A mission trip gives your whole family firsthand experience in trusting God as your provider. A mission trip costs money. A mission trip for the whole family costs lots of money. Pray and ask God to provide for your needs. Tell others of your plans and ask for prayer support and financial help. Then leave it in God's hands. As the saying goes, "Where God guides, He provides." Your children (and you) will be amazed by the variety of ways God provides. (Even if you are able to pay for the entire trip yourself, don't do it. Don't prevent others from supporting you. Don't miss the joy in God that overflows as He meets your needs). When God provided over $300 beyond our costs for our Mexico trip, my children concluded, "God must really want us to go! Now we can give this money to the people in Mexico." Together we decided which projects we wanted to give that 'extra' money toward. .

A mission trip helps you experience life from a different perspective. People in other cultures have traditions, customs, and beliefs that are just as important to them as ours are to us. They think and act differently than we do. You eat their foods, do things their way, and learn from the people you serve.
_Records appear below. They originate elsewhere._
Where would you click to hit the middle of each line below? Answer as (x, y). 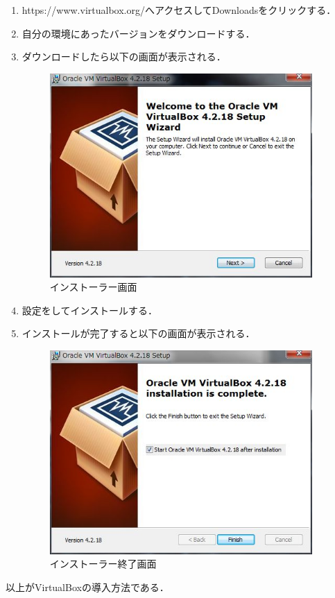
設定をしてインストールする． (90, 310)
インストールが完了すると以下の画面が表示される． (138, 333)
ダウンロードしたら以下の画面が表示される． (124, 57)
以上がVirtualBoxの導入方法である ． (87, 587)
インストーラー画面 (93, 287)
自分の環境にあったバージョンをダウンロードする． (138, 33)
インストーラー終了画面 (103, 564)
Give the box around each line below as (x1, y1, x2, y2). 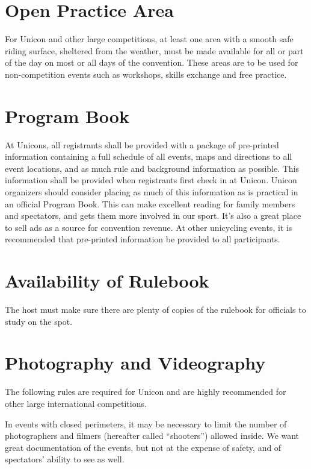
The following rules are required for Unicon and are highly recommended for (5, 385, 286, 398)
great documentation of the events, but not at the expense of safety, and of (5, 441, 282, 453)
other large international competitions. (5, 397, 147, 409)
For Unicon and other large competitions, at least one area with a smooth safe (5, 33, 294, 45)
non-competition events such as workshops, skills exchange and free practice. (5, 68, 287, 80)
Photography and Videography (5, 350, 266, 375)
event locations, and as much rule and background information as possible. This (5, 162, 300, 174)
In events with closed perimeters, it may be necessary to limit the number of (5, 417, 287, 430)

At a school in a Nairobi slum, three-year-olds through eighth graders all received a tin plate with a large scoop of beans, corn, and ugali. The children laughed and talked as they ate their lunch. Not a single bean was left on any plate. Later, I learned that most of those children wouldn't eat again until they were at school the next day.

A mission trip shows you the depth of people's needs and God's heart of compassion. Every mission trip exposes team members to poverty, sickness, and suffering. It wakes us up to the harsh realities of life throughout the world. It helps us discover the difference between wants and basic needs. When my daughter returned from a mission trip to the Ukraine she said, "I gave my clothes to girls who only had one shirt or skirt." At home, she carefully sorted through everything she owned and gave most of it away. "I don't need these things," she explained, "but I can give them to others who do."
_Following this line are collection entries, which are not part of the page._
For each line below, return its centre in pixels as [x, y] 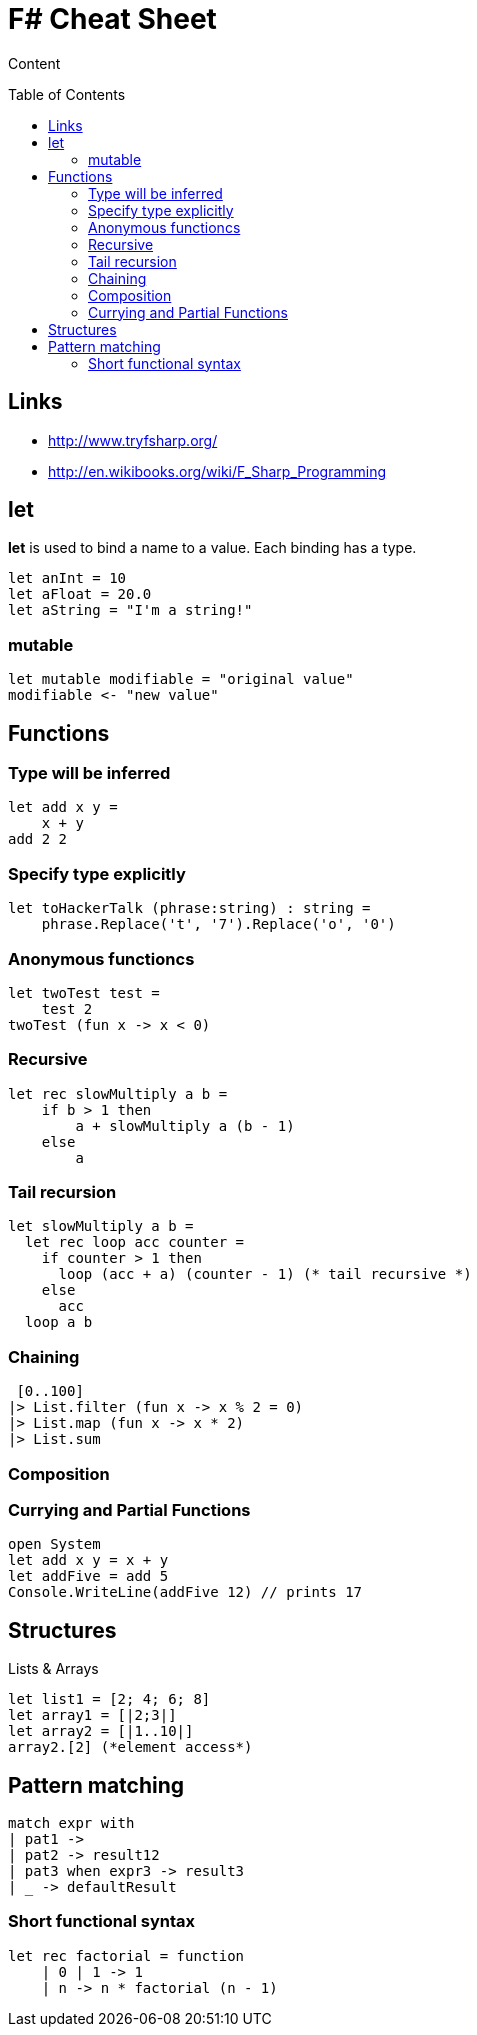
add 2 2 [38, 839]
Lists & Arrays [53, 1669]
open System [54, 1544]
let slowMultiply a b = [101, 1226]
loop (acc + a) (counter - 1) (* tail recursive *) [265, 1274]
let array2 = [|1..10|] [101, 1731]
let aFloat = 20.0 [80, 594]
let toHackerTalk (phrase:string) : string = [189, 908]
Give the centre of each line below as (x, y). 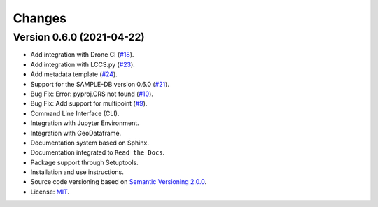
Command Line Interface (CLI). (75, 113)
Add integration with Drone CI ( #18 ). (82, 55)
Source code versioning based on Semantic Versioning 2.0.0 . (119, 182)
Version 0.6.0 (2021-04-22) (79, 37)
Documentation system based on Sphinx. (90, 143)
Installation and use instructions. (77, 172)
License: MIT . (50, 192)
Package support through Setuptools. (85, 162)
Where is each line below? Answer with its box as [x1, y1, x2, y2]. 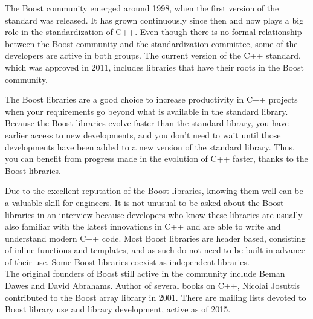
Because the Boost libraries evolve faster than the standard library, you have [5, 117, 289, 129]
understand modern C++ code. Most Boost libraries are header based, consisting [5, 231, 306, 244]
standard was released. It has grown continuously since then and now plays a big [5, 13, 304, 26]
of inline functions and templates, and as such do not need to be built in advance [5, 243, 305, 256]
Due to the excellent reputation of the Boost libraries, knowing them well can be [5, 184, 303, 197]
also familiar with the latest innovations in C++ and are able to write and [5, 220, 281, 233]
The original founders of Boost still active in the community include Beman [5, 267, 285, 280]
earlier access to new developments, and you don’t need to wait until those [5, 128, 281, 141]
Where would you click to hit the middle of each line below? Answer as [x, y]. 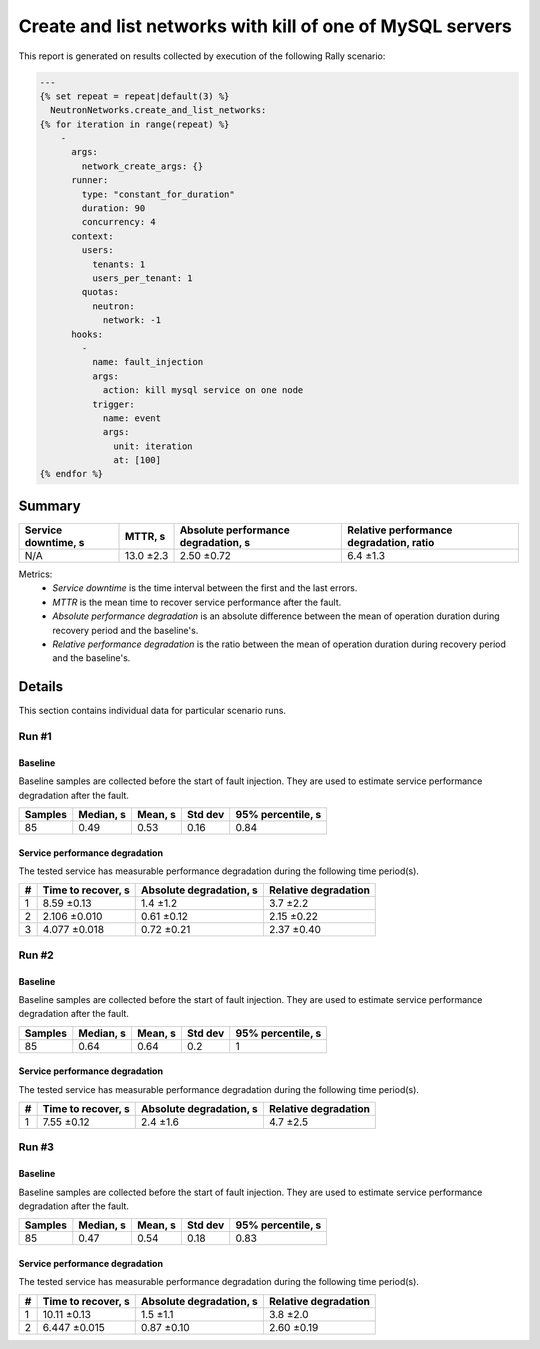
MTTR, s [145, 536]
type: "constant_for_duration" [158, 194]
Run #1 [35, 736]
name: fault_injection [147, 362]
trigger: [113, 404]
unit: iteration [153, 446]
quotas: [100, 292]
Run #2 [36, 955]
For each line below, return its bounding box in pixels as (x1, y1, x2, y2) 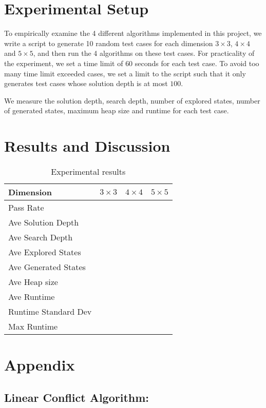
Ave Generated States (8, 261, 86, 273)
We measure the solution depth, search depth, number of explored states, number (4, 95, 260, 106)
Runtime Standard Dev (8, 305, 92, 317)
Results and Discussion (4, 135, 170, 156)
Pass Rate (8, 201, 44, 213)
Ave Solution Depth (8, 216, 79, 228)
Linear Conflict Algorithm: (4, 389, 149, 405)
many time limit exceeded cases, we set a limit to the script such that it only (4, 68, 246, 78)
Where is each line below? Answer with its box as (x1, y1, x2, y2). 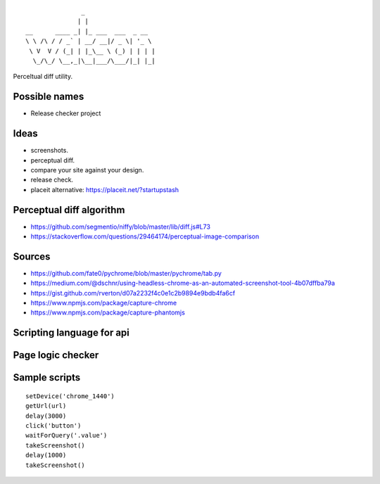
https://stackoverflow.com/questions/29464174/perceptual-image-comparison (30, 232, 260, 241)
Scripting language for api (13, 327, 130, 339)
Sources (13, 250, 51, 262)
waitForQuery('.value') (25, 431, 108, 440)
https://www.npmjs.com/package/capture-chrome (30, 299, 177, 307)
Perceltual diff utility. (13, 72, 73, 81)
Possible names (13, 91, 84, 103)
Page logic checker (13, 349, 99, 362)
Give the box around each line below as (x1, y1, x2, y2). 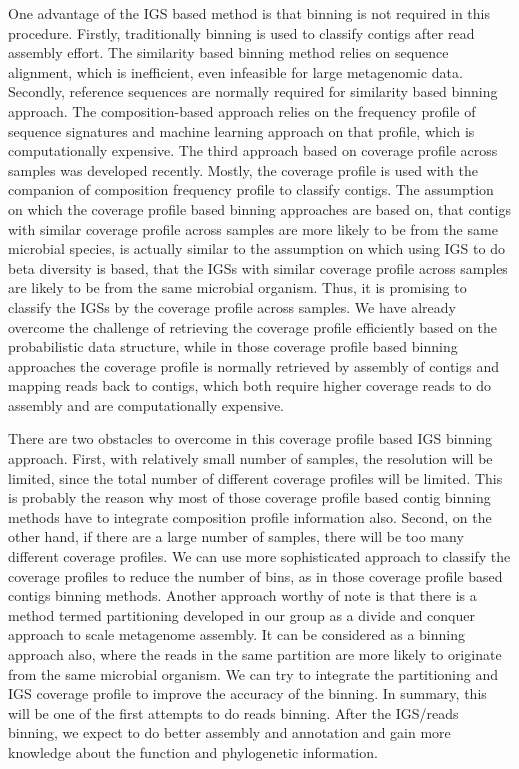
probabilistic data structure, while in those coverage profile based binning (8, 336, 458, 357)
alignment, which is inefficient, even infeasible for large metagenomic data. (8, 61, 463, 82)
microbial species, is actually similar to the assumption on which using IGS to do (8, 238, 505, 259)
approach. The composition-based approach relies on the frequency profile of (8, 100, 476, 121)
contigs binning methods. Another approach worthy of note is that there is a (8, 585, 477, 606)
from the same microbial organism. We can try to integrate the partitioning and (8, 663, 499, 684)
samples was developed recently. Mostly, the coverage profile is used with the (8, 159, 478, 180)
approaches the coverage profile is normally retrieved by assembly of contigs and (8, 355, 499, 376)
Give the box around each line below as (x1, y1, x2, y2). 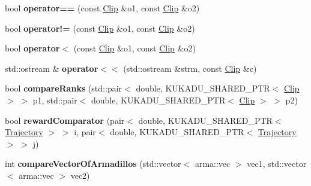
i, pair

A mission trip helps your faith grow stronger. You're in a different culture. You're outside of your comfort zone. You don't speak the language well. These are opportunities to depend on God. On a mission trip, you are not in charge. You cannot 'fix' situations. At times you feel helpless. You, like your children, have to adjust to changes and disappointments. Your children see that you need to trust God too.
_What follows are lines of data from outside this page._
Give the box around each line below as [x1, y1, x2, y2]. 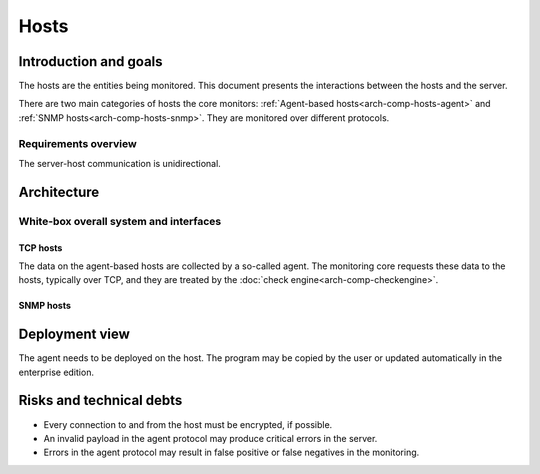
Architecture [18, 183, 100, 200]
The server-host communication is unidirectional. [18, 157, 222, 169]
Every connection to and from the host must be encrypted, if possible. [43, 418, 333, 430]
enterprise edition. [18, 366, 95, 378]
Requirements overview [18, 136, 137, 150]
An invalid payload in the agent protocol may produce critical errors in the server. [43, 432, 378, 444]
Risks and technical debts [18, 392, 183, 409]
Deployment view [18, 326, 130, 343]
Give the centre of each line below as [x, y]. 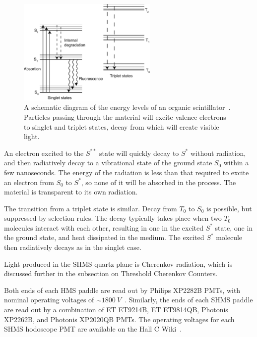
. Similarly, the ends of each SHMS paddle [189, 300]
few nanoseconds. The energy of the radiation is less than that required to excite [127, 172]
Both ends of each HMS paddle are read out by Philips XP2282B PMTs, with [122, 290]
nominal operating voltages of [49, 300]
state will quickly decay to [139, 153]
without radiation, [218, 153]
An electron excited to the [44, 153]
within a [236, 163]
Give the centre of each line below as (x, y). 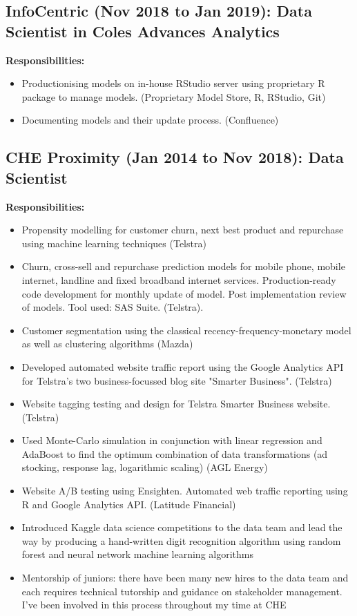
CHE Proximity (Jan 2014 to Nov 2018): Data (175, 157)
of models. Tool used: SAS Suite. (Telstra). (113, 307)
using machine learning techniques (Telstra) (114, 243)
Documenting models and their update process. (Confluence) (150, 120)
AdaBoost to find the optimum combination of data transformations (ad (175, 453)
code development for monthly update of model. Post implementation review (184, 293)
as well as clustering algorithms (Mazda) (107, 344)
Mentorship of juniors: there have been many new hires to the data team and (185, 578)
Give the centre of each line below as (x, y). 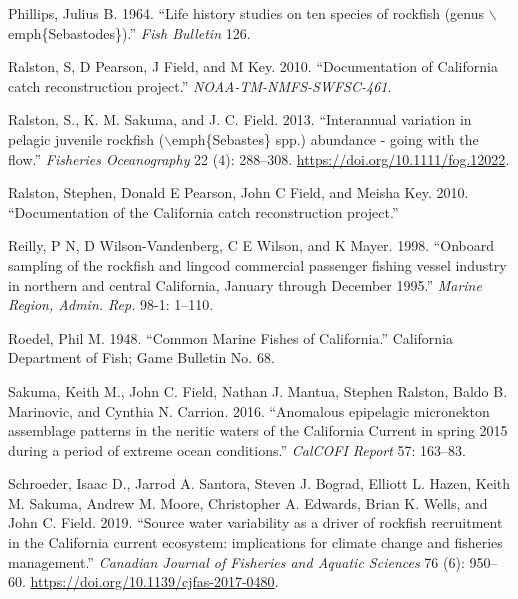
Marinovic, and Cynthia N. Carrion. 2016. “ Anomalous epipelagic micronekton (249, 410)
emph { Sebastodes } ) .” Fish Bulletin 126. (129, 32)
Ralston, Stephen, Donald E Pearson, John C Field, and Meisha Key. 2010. (238, 192)
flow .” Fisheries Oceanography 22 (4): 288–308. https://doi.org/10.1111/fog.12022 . (259, 158)
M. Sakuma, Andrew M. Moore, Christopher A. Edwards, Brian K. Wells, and (248, 502)
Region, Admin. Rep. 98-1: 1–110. (111, 304)
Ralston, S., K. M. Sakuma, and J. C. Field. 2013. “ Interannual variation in (240, 119)
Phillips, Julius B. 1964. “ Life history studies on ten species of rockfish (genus (246, 13)
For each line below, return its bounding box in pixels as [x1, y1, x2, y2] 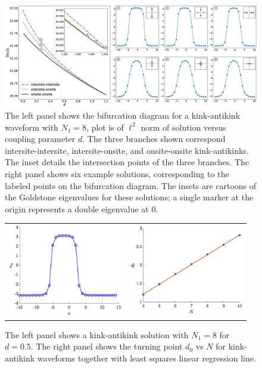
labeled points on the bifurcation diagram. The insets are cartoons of [5, 179, 257, 191]
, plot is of [86, 120, 124, 133]
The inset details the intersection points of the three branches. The [5, 156, 249, 168]
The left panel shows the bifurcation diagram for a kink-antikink [5, 109, 241, 122]
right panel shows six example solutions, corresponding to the [5, 167, 229, 180]
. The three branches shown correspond [82, 132, 226, 145]
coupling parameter [5, 132, 76, 145]
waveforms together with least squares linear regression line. [37, 351, 256, 364]
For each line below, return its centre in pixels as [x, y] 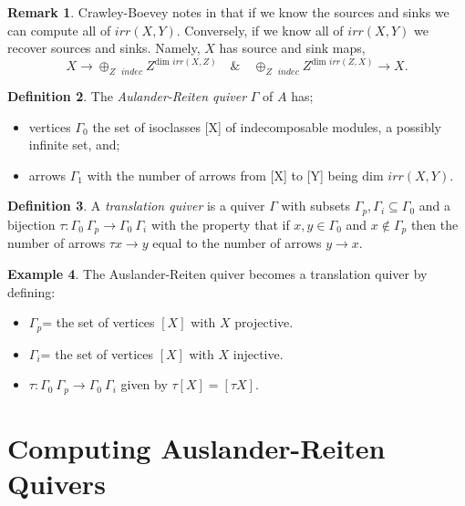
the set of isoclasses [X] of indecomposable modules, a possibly [267, 126]
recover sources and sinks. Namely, [104, 48]
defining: [31, 291]
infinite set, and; [74, 145]
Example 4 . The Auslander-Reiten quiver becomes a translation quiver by [217, 273]
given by [144, 384]
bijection [31, 224]
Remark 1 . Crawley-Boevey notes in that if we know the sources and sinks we [228, 12]
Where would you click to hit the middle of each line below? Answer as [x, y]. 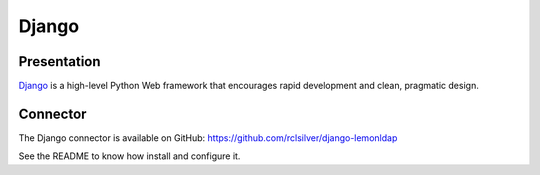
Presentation [59, 61]
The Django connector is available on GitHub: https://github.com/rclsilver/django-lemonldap [208, 137]
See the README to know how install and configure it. [129, 156]
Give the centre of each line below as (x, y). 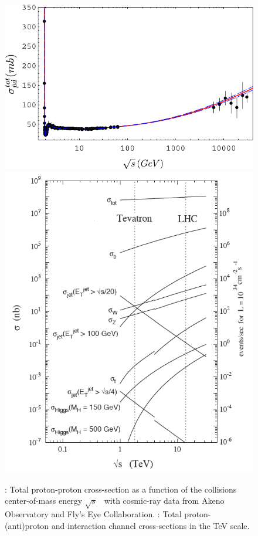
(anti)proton (27, 525)
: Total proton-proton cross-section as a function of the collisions (121, 489)
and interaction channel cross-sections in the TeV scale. (150, 525)
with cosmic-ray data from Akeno (164, 501)
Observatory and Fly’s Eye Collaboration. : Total (93, 513)
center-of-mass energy (44, 501)

A family mission trip gives you opportunities to release your children to God. On our Mexico trip, I thought I would be like a mother hen looking after her chicks. Not so. My eleven-year-old son stayed in the men's building down the hill from the rest of our family. My children asked to be on three different Bible distribution teams. I sensed God saying, "Let them go." That was hard for me. Each one came back telling stories of how God had touched people's hearts through their team.

A mission trip teaches things you can't learn in the same way at home. Imagine you are thirteen, attending a Christian school in a Nairobi slum. You and your family live in one room, the size of your bathroom. There is no running water. Your parents are unemployed. You eat two meals a day, both at school. You live next to an enormous garbage dump. How would you answer the question: "What are you thankful for?" I asked the seventh graders at that school. They answered: I'm thankful that my family takes good care of me; that God made me; that I can come to school and get a good education; for our visitors (our mission team); that Jesus died on the cross for me; that I have a good life. We learned much about thankfulness from those children that day.

A mission trip gives your family a common experience with lifelong memories you will all treasure. It's been twelve years since our family mission trip to Mexico. During the past five years, my young adults have gone on mission trips to Ukraine, Japan, Kyrgyzstan, Mexico, Kenya, and China. I just returned from my first overseas mission trip. My favorite mission trip is still our family one. Why? Because together we experienced God's presence, power, and love in another culture. God used that mission trip to shape our family.

Go ahead. Take the plunge. Start praying and planning now. Your family will be changed forever!